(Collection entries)
--

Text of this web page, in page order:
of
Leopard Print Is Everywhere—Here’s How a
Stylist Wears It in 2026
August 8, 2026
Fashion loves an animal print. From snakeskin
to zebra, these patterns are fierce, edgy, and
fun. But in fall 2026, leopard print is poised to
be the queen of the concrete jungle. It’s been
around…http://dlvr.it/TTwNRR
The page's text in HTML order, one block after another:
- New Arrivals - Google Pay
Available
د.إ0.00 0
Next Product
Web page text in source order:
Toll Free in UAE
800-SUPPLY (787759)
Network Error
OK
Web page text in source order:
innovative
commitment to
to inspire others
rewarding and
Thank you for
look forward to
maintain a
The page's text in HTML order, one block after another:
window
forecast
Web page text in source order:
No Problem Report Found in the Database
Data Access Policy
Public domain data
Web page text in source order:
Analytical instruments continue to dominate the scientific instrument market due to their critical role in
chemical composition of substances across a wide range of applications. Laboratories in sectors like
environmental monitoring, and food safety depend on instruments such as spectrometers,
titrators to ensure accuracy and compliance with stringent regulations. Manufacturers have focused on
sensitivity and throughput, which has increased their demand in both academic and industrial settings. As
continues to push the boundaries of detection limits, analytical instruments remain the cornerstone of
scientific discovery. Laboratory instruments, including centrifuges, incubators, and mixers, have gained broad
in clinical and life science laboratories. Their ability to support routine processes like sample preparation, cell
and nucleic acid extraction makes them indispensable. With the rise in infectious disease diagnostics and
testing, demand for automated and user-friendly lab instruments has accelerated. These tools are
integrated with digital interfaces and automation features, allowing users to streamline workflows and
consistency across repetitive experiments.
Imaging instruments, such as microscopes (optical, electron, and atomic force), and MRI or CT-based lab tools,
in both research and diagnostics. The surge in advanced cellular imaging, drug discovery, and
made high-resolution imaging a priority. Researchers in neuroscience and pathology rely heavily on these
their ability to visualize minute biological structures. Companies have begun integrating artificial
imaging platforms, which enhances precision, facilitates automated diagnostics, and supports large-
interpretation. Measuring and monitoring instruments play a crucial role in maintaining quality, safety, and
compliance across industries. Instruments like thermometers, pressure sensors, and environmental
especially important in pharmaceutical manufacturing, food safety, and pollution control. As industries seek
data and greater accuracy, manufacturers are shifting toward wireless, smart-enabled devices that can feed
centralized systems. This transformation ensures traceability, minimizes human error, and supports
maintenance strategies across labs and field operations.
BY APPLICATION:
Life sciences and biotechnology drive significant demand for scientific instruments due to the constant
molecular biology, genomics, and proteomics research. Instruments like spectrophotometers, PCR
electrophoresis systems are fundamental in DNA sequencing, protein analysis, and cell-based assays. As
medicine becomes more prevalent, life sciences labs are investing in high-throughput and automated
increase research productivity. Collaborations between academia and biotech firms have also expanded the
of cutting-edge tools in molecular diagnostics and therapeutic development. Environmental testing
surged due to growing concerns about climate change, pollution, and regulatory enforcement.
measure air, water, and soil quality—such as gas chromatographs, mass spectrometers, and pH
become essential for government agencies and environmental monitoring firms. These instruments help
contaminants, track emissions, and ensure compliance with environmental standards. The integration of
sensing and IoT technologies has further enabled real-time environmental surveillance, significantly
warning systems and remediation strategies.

--

- **Work to be completed**: Where the word "food" shows up in a line of the entries above, count that line; the answer is the total alone.

- **Answer for this exercise**: 2